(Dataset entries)
((
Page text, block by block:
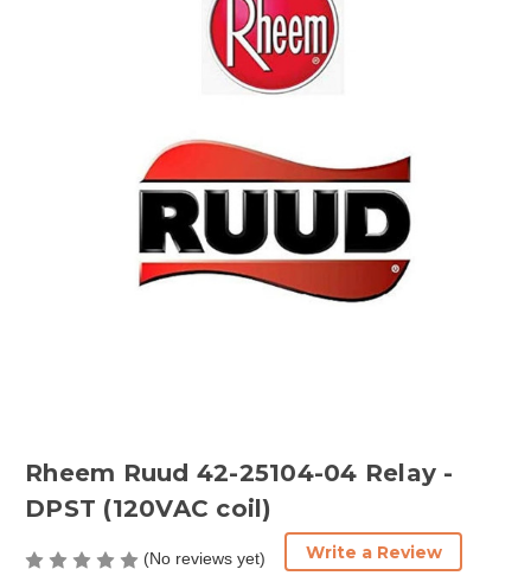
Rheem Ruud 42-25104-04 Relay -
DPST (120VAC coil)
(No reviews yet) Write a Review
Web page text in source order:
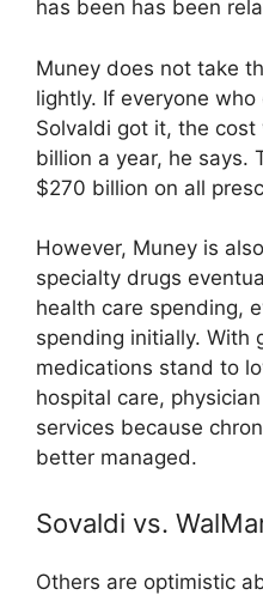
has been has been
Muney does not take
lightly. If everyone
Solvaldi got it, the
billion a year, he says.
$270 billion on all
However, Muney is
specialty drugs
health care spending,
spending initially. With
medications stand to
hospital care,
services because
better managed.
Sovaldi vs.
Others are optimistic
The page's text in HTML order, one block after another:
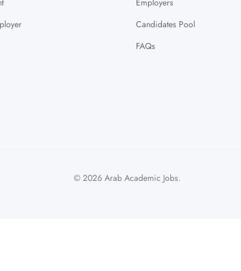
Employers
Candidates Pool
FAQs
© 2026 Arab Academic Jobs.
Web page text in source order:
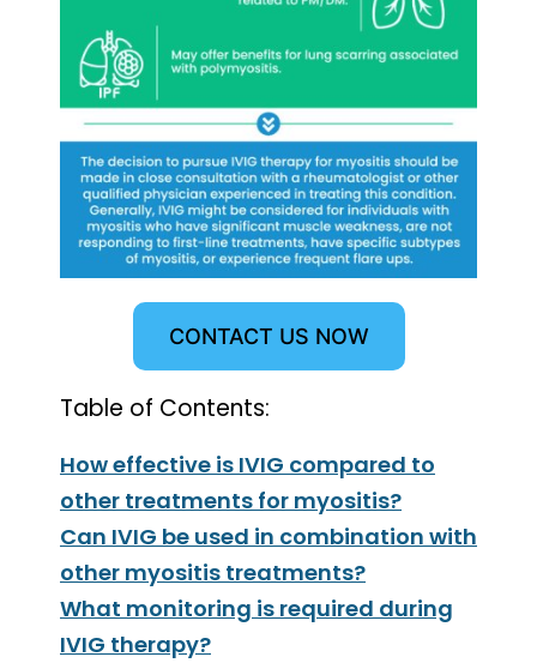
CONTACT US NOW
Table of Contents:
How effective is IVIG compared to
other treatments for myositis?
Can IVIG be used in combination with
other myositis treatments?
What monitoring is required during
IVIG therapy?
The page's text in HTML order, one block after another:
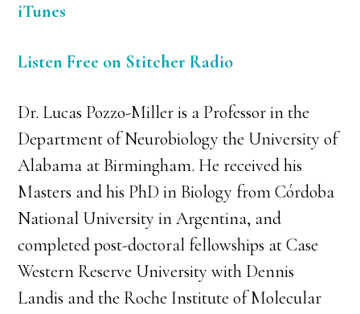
))
Work item: Reproduce each line above exactly, but not a single picture.

Answer to the problem:
Page text, block by block:
Rheem Ruud 42-25104-04 Relay -
DPST (120VAC coil)
(No reviews yet) Write a Review
Web page text in source order:
has been has been
Muney does not take
lightly. If everyone
Solvaldi got it, the
billion a year, he says.
$270 billion on all
However, Muney is
specialty drugs
health care spending,
spending initially. With
medications stand to
hospital care,
services because
better managed.
Sovaldi vs.
Others are optimistic
The page's text in HTML order, one block after another:
Employers
Candidates Pool
FAQs
© 2026 Arab Academic Jobs.
Web page text in source order:
CONTACT US NOW
Table of Contents:
How effective is IVIG compared to
other treatments for myositis?
Can IVIG be used in combination with
other myositis treatments?
What monitoring is required during
IVIG therapy?
The page's text in HTML order, one block after another:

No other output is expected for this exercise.